During the show’s first three episodes, Pastor Jonathan—the Pentecostal minister brought on Utopia as a counterpoint to the other assorted flavors of belief—provides a gentle, if beleaguered presence. Or maybe his demeanor could be attributed more to a state of shock at the hedonistic hijinks taking place throughout the compound.

Missionary to Utopia

Pastor Jonathan, a man who left his family and church on a missionary journey to the hinterlands of reality TV, seemed to move through Utopia disoriented, as though he wasn’t quite sure just what he got himself into, often muttering prayers in distress as viewers listened in, the cameras recording every plea for divine help. And apparently God answered, as Pastor Jonathan suffered an injury to his hand and had to leave Utopia less than two weeks into the project. Still, in this short time he impressed his cast mates with his decency. They were sorry to see him leave, as it was clear even to Utopia’s token atheist that Pastor Jonathan provided much-needed moral ballast to this sinking enterprise.

In spite of this appreciation, the presence of a committed Christian on a bottom-dredging TV show like Utopia raises the question: how far should we go in attempting to reach our neighbors caught up in this culture? Just how frayed does the fray have to be before we refuse to participate? For some Christians, there is no context too dicey when souls are at stake. If Utopia were a burning building, so to speak, wouldn’t Pastor Jonathan abandon everything to rush in and save as many as he possibly could?

Well, yes. But Utopia isn’t a burning building, at least not more than anywhere else. The whole world is on fire, and in every single corner, people need saving. The tiny infernos we face in our daily lives with our real-world neighbors, out of sight of the television cameras, offer no shortage of mixed-up people attempting to remake the world. Our own neighborhoods, wherever they may be, are rife with regular sinners, fumbling through the day-to-day pains of making society.
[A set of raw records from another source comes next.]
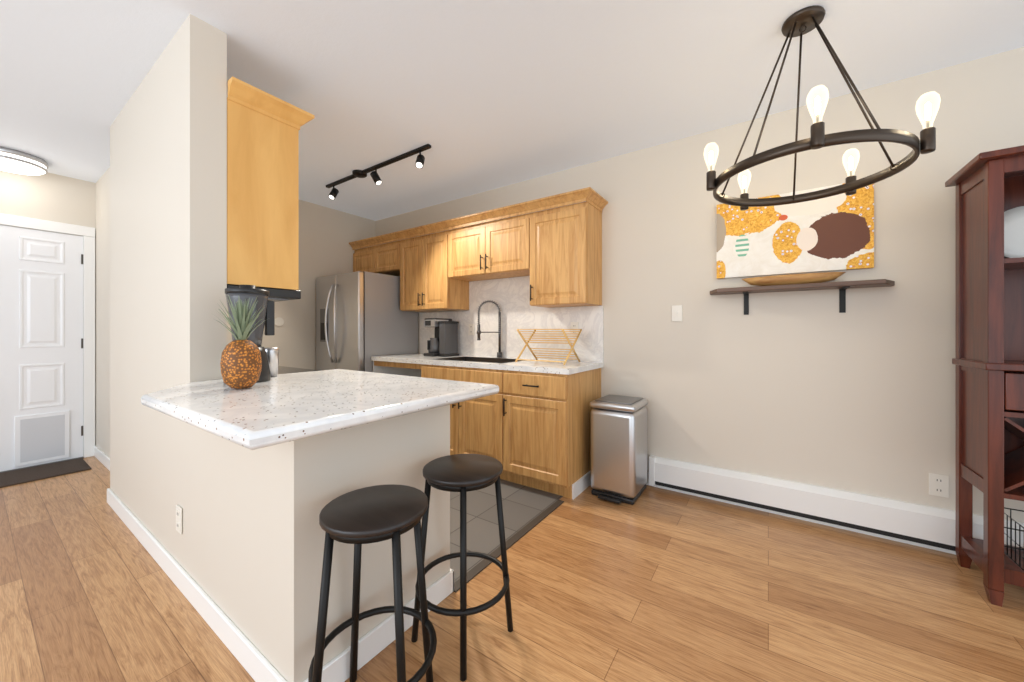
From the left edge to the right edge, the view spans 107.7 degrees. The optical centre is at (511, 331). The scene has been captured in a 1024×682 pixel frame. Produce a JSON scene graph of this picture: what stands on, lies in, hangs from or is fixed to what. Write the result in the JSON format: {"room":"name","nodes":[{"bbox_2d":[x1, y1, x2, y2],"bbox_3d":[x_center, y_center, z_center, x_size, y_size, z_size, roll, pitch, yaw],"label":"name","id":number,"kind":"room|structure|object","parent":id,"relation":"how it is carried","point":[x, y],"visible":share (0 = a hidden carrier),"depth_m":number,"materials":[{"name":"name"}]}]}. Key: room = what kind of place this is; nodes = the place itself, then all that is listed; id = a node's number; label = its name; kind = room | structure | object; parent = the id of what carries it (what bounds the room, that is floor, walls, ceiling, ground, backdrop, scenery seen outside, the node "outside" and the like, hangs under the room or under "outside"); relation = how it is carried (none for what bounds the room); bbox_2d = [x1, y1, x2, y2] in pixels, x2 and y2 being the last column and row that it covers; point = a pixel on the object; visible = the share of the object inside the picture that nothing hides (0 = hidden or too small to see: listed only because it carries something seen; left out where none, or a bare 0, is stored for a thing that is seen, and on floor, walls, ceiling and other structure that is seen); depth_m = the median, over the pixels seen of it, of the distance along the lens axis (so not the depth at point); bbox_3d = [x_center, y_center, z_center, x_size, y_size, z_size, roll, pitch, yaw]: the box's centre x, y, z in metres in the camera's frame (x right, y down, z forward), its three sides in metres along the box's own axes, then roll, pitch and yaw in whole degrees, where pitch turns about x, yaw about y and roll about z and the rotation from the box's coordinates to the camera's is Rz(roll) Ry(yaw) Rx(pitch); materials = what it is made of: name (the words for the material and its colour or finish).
{"room":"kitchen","nodes":[
{"label":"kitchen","id":0,"kind":"room"},
{"bbox_2d":[0,170,95,444],"bbox_3d":[-5.010,-0.115,1.976,0.100,2.550,4.000,0,0,34],"label":"wall","id":1,"kind":"structure","parent":0,"point":[57,198],"depth_m":3.29,"materials":[{"name":"beige paint"}]},
{"bbox_2d":[0,225,82,471],"bbox_3d":[-4.160,0.139,3.098,0.030,2.018,0.812,0,0,34],"label":"entry door","id":2,"kind":"structure","parent":1,"relation":"in","point":[41,347],"depth_m":3.23,"materials":[{"name":"white"}]},
{"bbox_2d":[0,213,94,472],"bbox_3d":[-4.154,0.098,3.093,0.050,2.125,0.960,0,0,34],"label":"door frame","id":3,"kind":"structure","parent":1,"relation":"attached to","point":[87,233],"depth_m":3.44,"materials":[{"name":"white wood"}]},
{"bbox_2d":[96,167,109,456],"bbox_3d":[-3.245,-0.115,3.125,1.515,2.550,0.110,0,0,34],"label":"wall","id":4,"kind":"structure","parent":0,"point":[103,313],"depth_m":3.31,"materials":[{"name":"beige paint"}]},
{"bbox_2d":[94,445,109,470],"bbox_3d":[-3.286,1.113,3.078,1.500,0.095,0.014,0,0,34],"label":"baseboard","id":5,"kind":"structure","parent":4,"relation":"attached to","point":[102,457],"depth_m":3.27,"materials":[{"name":"white wood"}]},
{"bbox_2d":[110,14,449,681],"bbox_3d":[-1.502,-0.115,2.104,2.515,2.550,0.665,0,0,34],"label":"wall","id":6,"kind":"structure","parent":0,"point":[168,206],"depth_m":1.65,"materials":[{"name":"beige paint"}]},
{"bbox_2d":[176,505,181,533],"bbox_3d":[-1.517,0.856,1.704,0.072,0.116,0.008,0,0,34],"label":"electrical outlet","id":7,"kind":"object","parent":6,"relation":"attached to","point":[178,518],"visible":1,"depth_m":1.69,"materials":[{"name":"white plastic"}]},
{"bbox_2d":[107,488,286,681],"bbox_3d":[-1.694,1.113,1.824,2.544,0.095,0.014,0,0,34],"label":"baseboard","id":8,"kind":"structure","parent":6,"relation":"attached to","point":[256,664],"depth_m":1.50,"materials":[{"name":"white wood"}]},
{"bbox_2d":[227,76,314,301],"bbox_3d":[-1.519,-0.669,2.107,0.832,1.002,0.377,0,0,34],"label":"upper cabinet","id":9,"kind":"object","parent":6,"relation":"attached to","point":[263,128],"visible":0.71,"depth_m":1.87,"materials":[{"name":"brown wood"}]},
{"bbox_2d":[141,369,498,449],"bbox_3d":[-0.789,0.240,1.507,1.165,0.040,0.905,0,0,34],"label":"countertop","id":10,"kind":"structure","parent":6,"relation":"on","point":[281,408],"depth_m":1.19,"materials":[{"name":"stone"}]},
{"bbox_2d":[214,295,265,388],"bbox_3d":[-1.042,0.042,1.436,0.184,0.355,0.176,0,0,34],"label":"pineapple","id":11,"kind":"object","parent":10,"relation":"on","point":[241,363],"visible":1,"depth_m":1.41,"materials":[{"name":"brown plant"}]},
{"bbox_2d":[223,285,274,382],"bbox_3d":[-1.154,0.009,1.651,0.170,0.420,0.190,0,0,34],"label":"blender","id":12,"kind":"object","parent":10,"relation":"on","point":[252,293],"visible":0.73,"depth_m":1.62,"materials":[{"name":"black plastic"}]},
{"bbox_2d":[265,347,278,376],"bbox_3d":[-1.176,0.148,1.823,0.072,0.140,0.072,0,0,34],"label":"steel cup","id":13,"kind":"object","parent":10,"relation":"on","point":[273,355],"visible":0.75,"depth_m":1.80,"materials":[{"name":"silver metal"}]},
{"bbox_2d":[303,570,453,681],"bbox_3d":[-0.458,1.113,1.389,0.014,0.095,0.693,0,0,34],"label":"baseboard","id":14,"kind":"structure","parent":6,"relation":"attached to","point":[376,640],"depth_m":1.34,"materials":[{"name":"white wood"}]},
{"bbox_2d":[227,200,375,370],"bbox_3d":[-2.357,-0.115,3.868,0.100,2.550,2.120,0,0,34],"label":"wall","id":15,"kind":"structure","parent":0,"point":[327,235],"depth_m":4.05,"materials":[{"name":"beige paint"}]},
{"bbox_2d":[275,317,283,325],"bbox_3d":[-2.353,-0.097,3.780,0.006,0.090,0.090,0,0,34],"label":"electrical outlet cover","id":16,"kind":"object","parent":15,"relation":"attached to","point":[279,321],"visible":0.9,"depth_m":3.78,"materials":[{"name":"white plastic"}]},
{"bbox_2d":[450,479,563,592],"bbox_3d":[-1.136,1.157,2.965,2.935,0.006,2.230,0,0,34],"label":"floor","id":17,"kind":"structure","parent":0,"point":[526,509],"depth_m":2.33,"materials":[{"name":"grey tile"}]},
{"bbox_2d":[278,366,320,373],"bbox_3d":[-1.480,0.645,2.223,0.767,1.030,0.596,0,0,34],"label":"range","id":18,"kind":"object","parent":17,"relation":"on","point":[283,370],"visible":0.02,"depth_m":2.33,"materials":[{"name":"silver metal"}]},
{"bbox_2d":[316,271,417,371],"bbox_3d":[-1.620,0.285,4.125,0.785,1.750,0.823,0,0,34],"label":"fridge","id":19,"kind":"object","parent":17,"relation":"on","point":[362,318],"visible":0.4,"depth_m":3.83,"materials":[{"name":"grey metal"}]},
{"bbox_2d":[415,364,502,478],"bbox_3d":[-0.267,0.725,3.332,0.914,0.870,0.639,0,0,34],"label":"base cabinet","id":20,"kind":"object","parent":17,"relation":"on","point":[476,425],"depth_m":2.97,"materials":[{"name":"brown wood"}]},
{"bbox_2d":[503,368,600,499],"bbox_3d":[0.327,0.725,2.925,0.526,0.870,0.639,0,0,34],"label":"base cabinet","id":21,"kind":"object","parent":17,"relation":"on","point":[528,424],"depth_m":2.67,"materials":[{"name":"brown wood"}]},
{"bbox_2d":[371,352,602,375],"bbox_3d":[-0.331,0.270,3.376,2.160,0.040,0.638,0,0,34],"label":"countertop","id":22,"kind":"structure","parent":21,"relation":"on","point":[571,366],"depth_m":3.08,"materials":[{"name":"white stone"}]},
{"bbox_2d":[424,318,458,356],"bbox_3d":[-0.721,0.058,3.795,0.248,0.380,0.272,0,0,34],"label":"coffee maker","id":23,"kind":"object","parent":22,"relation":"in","point":[443,342],"visible":1,"depth_m":3.73,"materials":[{"name":"black plastic"}]},
{"bbox_2d":[477,300,501,357],"bbox_3d":[-0.198,-0.024,3.512,0.202,0.544,0.199,0,0,34],"label":"faucet","id":24,"kind":"object","parent":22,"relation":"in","point":[499,352],"visible":1,"depth_m":3.53,"materials":[{"name":"grey metal"}]},
{"bbox_2d":[515,329,581,364],"bbox_3d":[0.289,0.113,2.953,0.436,0.264,0.310,0,0,34],"label":"dish rack","id":25,"kind":"object","parent":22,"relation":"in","point":[565,336],"visible":1,"depth_m":2.93,"materials":[{"name":"brown wood"}]},
{"bbox_2d":[0,456,1023,681],"bbox_3d":[-1.247,1.190,0.745,7.700,0.060,6.220,0,0,34],"label":"floor","id":26,"kind":"structure","parent":0,"point":[654,584],"depth_m":1.58,"materials":[{"name":"brown wood"}]},
{"bbox_2d":[0,458,91,487],"bbox_3d":[-3.928,1.154,2.962,0.450,0.012,0.750,0,0,34],"label":"doormat","id":27,"kind":"object","parent":26,"relation":"on","point":[21,476],"visible":0.98,"depth_m":3.04,"materials":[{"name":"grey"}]},
{"bbox_2d":[308,484,436,681],"bbox_3d":[-0.404,0.838,1.113,0.377,0.646,0.378,0,0,34],"label":"stool","id":28,"kind":"object","parent":26,"relation":"on","point":[357,518],"visible":1,"depth_m":1.06,"materials":[{"name":"black metal"}]},
{"bbox_2d":[411,454,512,681],"bbox_3d":[-0.186,0.838,1.431,0.355,0.646,0.355,0,0,34],"label":"stool","id":29,"kind":"object","parent":26,"relation":"on","point":[462,474],"visible":1,"depth_m":1.37,"materials":[{"name":"black metal"}]},
{"bbox_2d":[590,394,647,504],"bbox_3d":[0.765,0.824,2.692,0.324,0.672,0.397,0,0,34],"label":"trash can","id":30,"kind":"object","parent":26,"relation":"on","point":[618,449],"visible":1,"depth_m":2.57,"materials":[{"name":"silver metal"}]},
{"bbox_2d":[945,145,1023,606],"bbox_3d":[2.461,0.200,1.496,0.890,1.920,0.380,0,0,34],"label":"hutch","id":31,"kind":"object","parent":26,"relation":"on","point":[988,361],"visible":1,"depth_m":1.68,"materials":[{"name":"brown wood"}]},
{"bbox_2d":[995,505,1023,606],"bbox_3d":[2.374,0.919,1.574,0.364,0.184,0.245,0,0,34],"label":"basket","id":32,"kind":"object","parent":31,"relation":"on","point":[1013,555],"depth_m":1.67,"materials":[{"name":"black metal"}]},
{"bbox_2d":[0,0,1023,220],"bbox_3d":[-1.247,-1.430,0.745,7.700,0.080,6.220,0,0,34],"label":"ceiling","id":33,"kind":"structure","parent":0,"point":[479,96],"depth_m":1.99,"materials":[{"name":"white paint"}]},
{"bbox_2d":[0,147,47,175],"bbox_3d":[-3.963,-1.339,2.956,0.380,0.102,0.380,0,0,34],"label":"light","id":34,"kind":"object","parent":33,"relation":"attached to","point":[16,161],"visible":0.98,"depth_m":2.94,"materials":[{"name":"white glass"}]},
{"bbox_2d":[326,144,430,199],"bbox_3d":[-1.186,-1.311,3.175,1.395,0.158,0.120,0,0,34],"label":"track light","id":35,"kind":"object","parent":33,"relation":"attached to","point":[377,180],"visible":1,"depth_m":3.12,"materials":[{"name":"black metal"}]},
{"bbox_2d":[704,5,940,210],"bbox_3d":[1.287,-1.027,1.645,0.772,0.724,0.758,0,0,34],"label":"chandelier","id":36,"kind":"object","parent":33,"relation":"hanging from","point":[803,21],"visible":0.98,"depth_m":1.60,"materials":[{"name":"brown metal"}]},
{"bbox_2d":[376,47,1023,522],"bbox_3d":[0.894,-0.115,2.987,6.700,2.550,0.100,0,0,34],"label":"wall","id":37,"kind":"structure","parent":0,"point":[818,389],"depth_m":2.31,"materials":[{"name":"beige paint"}]},
{"bbox_2d":[349,239,396,275],"bbox_3d":[-1.624,-0.851,4.456,0.425,0.382,0.319,0,0,34],"label":"upper cabinet","id":38,"kind":"object","parent":37,"relation":"attached to","point":[362,258],"depth_m":4.33,"materials":[{"name":"brown wood"}]},
{"bbox_2d":[373,231,400,274],"bbox_3d":[-1.273,-0.851,4.216,0.425,0.382,0.319,0,0,34],"label":"upper cabinet","id":39,"kind":"object","parent":37,"relation":"attached to","point":[387,256],"depth_m":4.08,"materials":[{"name":"brown wood"}]},
{"bbox_2d":[397,220,468,311],"bbox_3d":[-0.811,-0.631,3.899,0.696,0.823,0.319,0,0,34],"label":"upper cabinet","id":40,"kind":"object","parent":37,"relation":"attached to","point":[426,285],"depth_m":3.74,"materials":[{"name":"brown wood"}]},
{"bbox_2d":[449,203,528,282],"bbox_3d":[-0.147,-0.776,3.444,0.914,0.533,0.319,0,0,34],"label":"upper cabinet","id":41,"kind":"object","parent":37,"relation":"attached to","point":[497,249],"depth_m":3.29,"materials":[{"name":"brown wood"}]},
{"bbox_2d":[419,276,603,362],"bbox_3d":[-0.153,-0.129,3.635,2.160,0.758,0.010,0,0,34],"label":"backsplash","id":42,"kind":"structure","parent":37,"relation":"attached to","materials":[{"name":"stone"}]},
{"bbox_2d":[469,324,473,334],"bbox_3d":[-0.413,-0.020,3.799,0.072,0.116,0.008,0,0,34],"label":"outlet","id":43,"kind":"object","parent":42,"relation":"attached to","point":[471,329],"visible":1,"depth_m":3.80,"materials":[{"name":"white plastic"}]},
{"bbox_2d":[571,322,577,335],"bbox_3d":[0.526,-0.020,3.156,0.072,0.116,0.008,0,0,34],"label":"outlet","id":44,"kind":"object","parent":42,"relation":"attached to","point":[574,325],"visible":0.73,"depth_m":3.15,"materials":[{"name":"white plastic"}]},
{"bbox_2d":[525,187,604,307],"bbox_3d":[0.435,-0.626,3.046,0.496,0.832,0.319,0,0,34],"label":"upper cabinet","id":45,"kind":"object","parent":37,"relation":"attached to","point":[555,254],"depth_m":2.90,"materials":[{"name":"brown wood"}]},
{"bbox_2d":[672,305,681,321],"bbox_3d":[1.194,-0.130,2.710,0.072,0.116,0.014,0,0,34],"label":"light switch","id":46,"kind":"object","parent":37,"relation":"attached to","point":[676,312],"visible":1,"depth_m":2.71,"materials":[{"name":"white plastic"}]},
{"bbox_2d":[717,183,873,278],"bbox_3d":[1.722,-0.610,2.338,0.780,0.500,0.033,0,0,34],"label":"painting","id":47,"kind":"object","parent":37,"relation":"attached to","point":[834,233],"visible":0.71,"depth_m":2.29,"materials":[{"name":"fabric"}]},
{"bbox_2d":[710,279,894,314],"bbox_3d":[1.696,-0.193,2.264,0.900,0.166,0.183,0,0,34],"label":"wall shelf","id":48,"kind":"object","parent":37,"relation":"attached to","point":[842,286],"visible":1,"depth_m":2.20,"materials":[{"name":"brown wood"}]},
{"bbox_2d":[741,272,845,285],"bbox_3d":[1.690,-0.306,2.273,0.510,0.060,0.150,0,0,34],"label":"dough bowl","id":49,"kind":"object","parent":48,"relation":"on","point":[805,278],"visible":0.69,"depth_m":2.21,"materials":[{"name":"brown wood"}]},
{"bbox_2d":[649,455,1023,554],"bbox_3d":[2.320,1.045,1.913,3.132,0.230,0.062,0,0,34],"label":"baseboard heater","id":50,"kind":"object","parent":37,"relation":"attached to","point":[926,526],"visible":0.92,"depth_m":2.22,"materials":[{"name":"white metal"}]},
{"bbox_2d":[929,473,948,497],"bbox_3d":[2.261,0.815,1.983,0.072,0.116,0.008,0,0,34],"label":"outlet","id":51,"kind":"object","parent":37,"relation":"attached to","point":[938,484],"visible":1,"depth_m":1.98,"materials":[{"name":"white plastic"}]}
]}
Which brings us to the most salient point: the church is already engaged in creating a utopia of sorts. Or to put it another way: what do you get when you take Southern Pentecostal minister, a polyandrous young woman, a homeless ex-con, and assorted other characters, and ask them to live together in community? You get the church. The belief that we are all sinners in need of a Savior brings a whole host of disparate and desperate types together, transcending our differences through faith in Christ.

If there is hope for an echo of utopia on earth, it is found in the culture of the church, not in the culture of an artificial world concocted by an entertainment conglomerate. To enter into the sort of artifice demanded by a reality show like Utopia is to risk losing a sense of . . . well, reality.

Pastor Jonathan’s work, our work, is to welcome everyone—including reality show producers and all those people straining toward utopia but finding only brokenness—and invite them to taste and see that the Lord is good. Take refuge in Christ, in the one who takes our fractured images of utopia and remakes us in his own image, together.